In the current landscape of Compositional Zero-Shot Learning (CZSL) methods that leverage CLIP, the predominant approach is based on prompt learning paradigms. These methods encounter significant computational complexity when dealing with a large number of categories. Additionally, when confronted with new classification tasks, there is a necessity to learn the prompts again, which can be both time-consuming and resource-intensive. To address these challenges, We present a new methodology, named the Mixture of Pretrained Expert (MoPE), for enhancing Compositional Zero-shot Learning through Logit-Level Fusion with Multi Expert Fusion Module. The MoPE skillfully blends the benefits of extensive pre-trained models like CLIP, Bert, GPT-3 and Word2Vec for effectively tackling Compositional Zero-shot Learning. Firstly, we extract the text label space for each language model individually, then map the visual feature vectors to their respective text spaces. This maintains the integrity and structure of the original text space. During this process, the pre-trained expert parameters are kept frozen. The mapping of visual features to the corresponding text spaces is subject to learning and could be considered as multiple learnable visual experts. In the model fusion phase, we propose a new fusion strategy that features a gating mechanism that adjusts the contributions of various models dynamically. This enables our approach to adapt more effectively to a range of tasks and data sets. The method’s robustness is demonstrated by the fact that the language model is not tailored to specific downstream task datasets or losses. This preserves the larger model’s topology and expands the potential for application. Preliminary experiments conducted on the UT-Zappos, AO-Clever, and C-GQA datasets indicate that MoPE performs competitively when compared to existing techniques.

查看原文本刊更多论文

通过混合预训练专家，保持文本空间的完整性，实现稳健的合成零点学习

在当前利用 CLIP 的合成零点学习（CZSL）方法中，最主要的方法是基于提示学习范式。这些方法在处理大量类别时会遇到很大的计算复杂性。此外，在面对新的分类任务时，有必要再次学习提示，这可能既耗时又耗资源。为了应对这些挑战，我们提出了一种名为 "预训练专家混合物"（MoPE）的新方法，通过与多专家融合模块的 Logit 级融合来增强合成零点学习。MoPE 巧妙地融合了大量预训练模型（如 CLIP、Bert、GPT-3 和 Word2Vec）的优点，从而有效地解决了合成零镜头学习问题。首先，我们为每个语言模型单独提取文本标签空间，然后将视觉特征向量映射到各自的文本空间。这就保持了原始文本空间的完整性和结构性。在此过程中，预先训练好的专家参数将被冻结。视觉特征到相应文本空间的映射是可以学习的，可以视为多个可学习的视觉专家。在模型融合阶段，我们提出了一种新的融合策略，其特点是采用门控机制，动态调整各种模型的贡献。这使我们的方法能够更有效地适应一系列任务和数据集。该方法的稳健性体现在语言模型并不针对特定的下游任务数据集或损失而量身定制。这就保留了更大模型的拓扑结构，并扩大了应用潜力。在UT-Zappos、AO-Clever 和 C-GQA 数据集上进行的初步实验表明，与现有技术相比，MoPE 的性能极具竞争力。

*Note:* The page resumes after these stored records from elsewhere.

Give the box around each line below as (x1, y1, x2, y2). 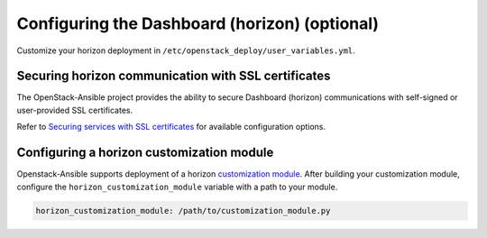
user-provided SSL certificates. (16, 105, 133, 115)
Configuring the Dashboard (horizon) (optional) (16, 14, 379, 33)
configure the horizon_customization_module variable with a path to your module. (16, 181, 338, 192)
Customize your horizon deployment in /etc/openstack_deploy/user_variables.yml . (16, 45, 355, 56)
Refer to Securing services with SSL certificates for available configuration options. (16, 122, 326, 133)
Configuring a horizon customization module (16, 145, 274, 160)
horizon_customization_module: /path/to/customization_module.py (35, 206, 331, 215)
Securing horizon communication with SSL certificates (16, 69, 331, 84)
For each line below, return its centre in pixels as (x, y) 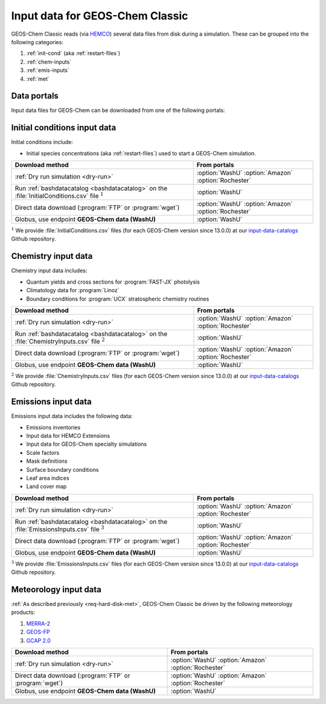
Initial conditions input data (64, 128)
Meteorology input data (56, 589)
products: (23, 612)
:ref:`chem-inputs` (49, 62)
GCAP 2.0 (38, 640)
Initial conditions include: (42, 142)
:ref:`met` (38, 79)
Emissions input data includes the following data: (72, 416)
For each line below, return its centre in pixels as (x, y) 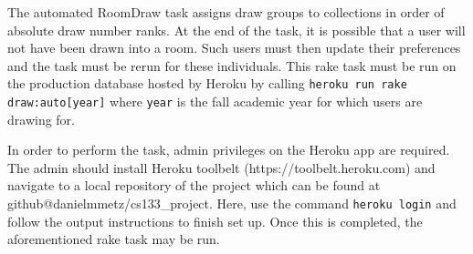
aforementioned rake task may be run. (114, 239)
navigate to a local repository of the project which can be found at (194, 185)
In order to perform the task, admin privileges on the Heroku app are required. (229, 150)
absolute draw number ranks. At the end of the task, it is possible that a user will (236, 30)
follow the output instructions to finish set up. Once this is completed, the (215, 221)
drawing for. (41, 119)
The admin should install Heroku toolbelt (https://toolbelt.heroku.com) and (221, 167)
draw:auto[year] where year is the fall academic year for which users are (215, 102)
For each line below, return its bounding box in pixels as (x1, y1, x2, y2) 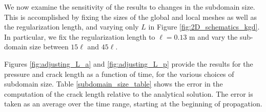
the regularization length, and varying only (4, 21, 139, 32)
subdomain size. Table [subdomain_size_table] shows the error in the (4, 78, 223, 89)
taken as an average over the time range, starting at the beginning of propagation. (4, 98, 262, 109)
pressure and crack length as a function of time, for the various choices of (4, 68, 234, 79)
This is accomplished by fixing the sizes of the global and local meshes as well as (4, 11, 257, 22)
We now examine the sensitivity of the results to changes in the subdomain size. (4, 2, 255, 12)
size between (29, 41, 69, 52)
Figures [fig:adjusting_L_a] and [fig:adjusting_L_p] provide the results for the (4, 58, 253, 69)
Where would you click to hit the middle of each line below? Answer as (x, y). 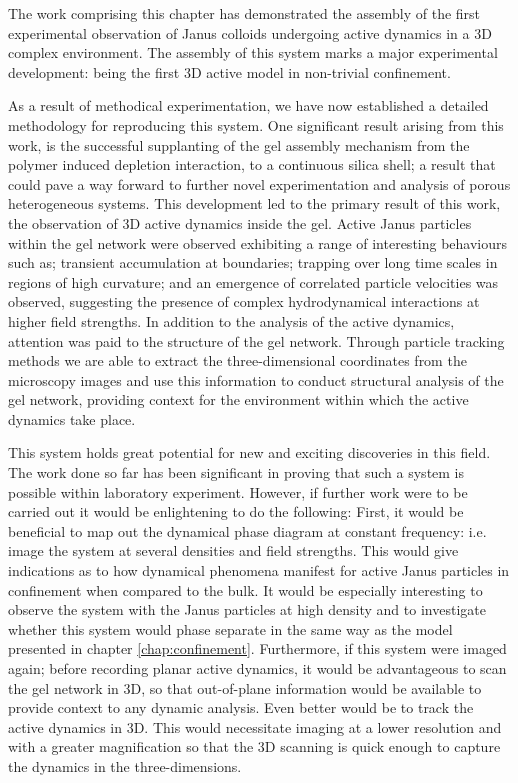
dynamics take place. (72, 418)
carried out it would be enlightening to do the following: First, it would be (236, 511)
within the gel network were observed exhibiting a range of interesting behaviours (258, 242)
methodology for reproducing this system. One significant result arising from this (256, 124)
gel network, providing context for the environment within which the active (238, 399)
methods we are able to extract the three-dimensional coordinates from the (237, 360)
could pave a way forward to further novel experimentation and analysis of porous (259, 183)
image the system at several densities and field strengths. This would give (233, 550)
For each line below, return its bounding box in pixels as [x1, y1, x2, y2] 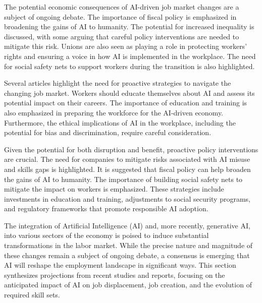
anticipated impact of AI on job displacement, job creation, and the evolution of [4, 279, 252, 290]
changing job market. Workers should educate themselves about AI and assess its [4, 87, 255, 98]
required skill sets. [4, 289, 60, 300]
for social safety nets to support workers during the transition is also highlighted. [4, 60, 255, 71]
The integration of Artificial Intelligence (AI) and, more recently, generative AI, [4, 220, 250, 230]
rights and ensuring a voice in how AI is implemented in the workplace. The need [4, 50, 256, 61]
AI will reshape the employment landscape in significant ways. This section [4, 260, 236, 270]
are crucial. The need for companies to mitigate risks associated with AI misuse [4, 154, 250, 164]
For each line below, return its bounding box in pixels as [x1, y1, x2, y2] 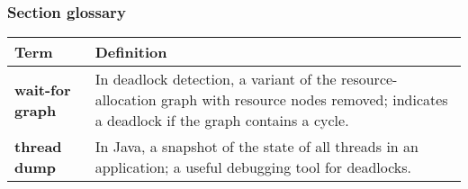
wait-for [14, 78, 71, 100]
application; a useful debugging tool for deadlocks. [94, 157, 412, 178]
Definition [94, 41, 167, 63]
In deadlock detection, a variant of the [94, 68, 337, 90]
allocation [94, 89, 157, 111]
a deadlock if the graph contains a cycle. [94, 110, 349, 131]
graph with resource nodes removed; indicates [161, 89, 448, 111]
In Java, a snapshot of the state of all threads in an [94, 136, 418, 157]
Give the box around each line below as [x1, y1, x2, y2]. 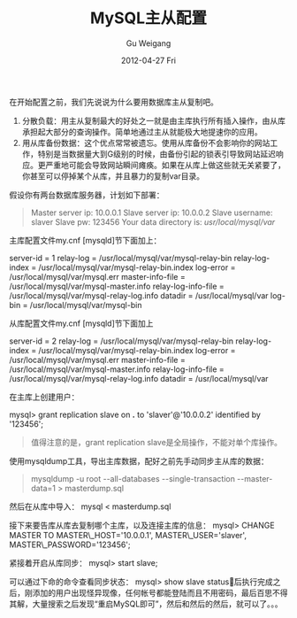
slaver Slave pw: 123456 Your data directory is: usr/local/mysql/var [30, 216, 276, 227]
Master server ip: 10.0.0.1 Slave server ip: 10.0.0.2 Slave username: [30, 207, 273, 218]
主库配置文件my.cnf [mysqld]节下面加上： [9, 235, 162, 245]
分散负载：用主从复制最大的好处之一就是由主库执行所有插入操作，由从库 [21, 115, 286, 126]
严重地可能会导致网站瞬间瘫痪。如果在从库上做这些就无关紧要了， [45, 159, 286, 170]
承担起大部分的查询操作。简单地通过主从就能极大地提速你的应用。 [21, 126, 263, 137]
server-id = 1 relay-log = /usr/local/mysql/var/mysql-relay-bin [9, 252, 232, 263]
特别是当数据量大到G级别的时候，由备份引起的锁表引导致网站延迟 [37, 148, 277, 159]
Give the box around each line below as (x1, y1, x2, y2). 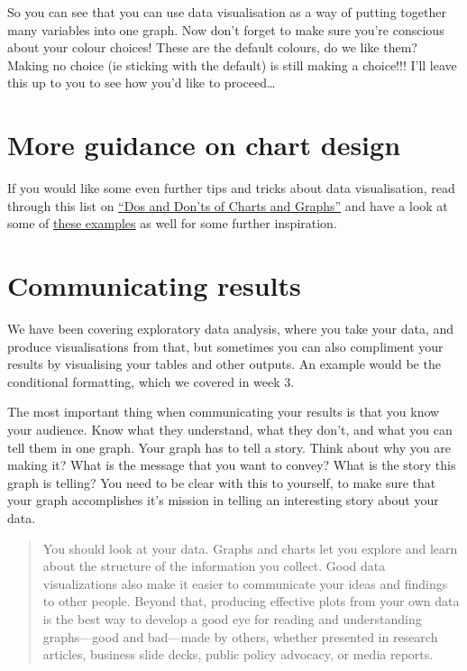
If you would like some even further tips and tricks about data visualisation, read (7, 179, 455, 198)
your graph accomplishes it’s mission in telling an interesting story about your (7, 491, 439, 510)
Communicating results (7, 267, 301, 304)
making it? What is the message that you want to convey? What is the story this (7, 455, 456, 474)
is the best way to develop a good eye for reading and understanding (42, 609, 422, 628)
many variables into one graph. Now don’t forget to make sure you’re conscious (7, 20, 444, 39)
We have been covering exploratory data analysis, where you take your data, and (7, 319, 454, 337)
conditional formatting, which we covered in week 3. (7, 372, 295, 391)

本文章由计算机程序翻译，如有差异，请以英文原文为准。

求助全文

约1分钟内获得全文求助全文

来源期刊

Neurocomputing 工程技术-计算机：人工智能

CiteScore

13.10

自引率

10.00%

发文量

1382

审稿时长

70 days

期刊介绍： Neurocomputing publishes articles describing recent fundamental contributions in the field of neurocomputing. Neurocomputing theory, practice and applications are the essential topics being covered.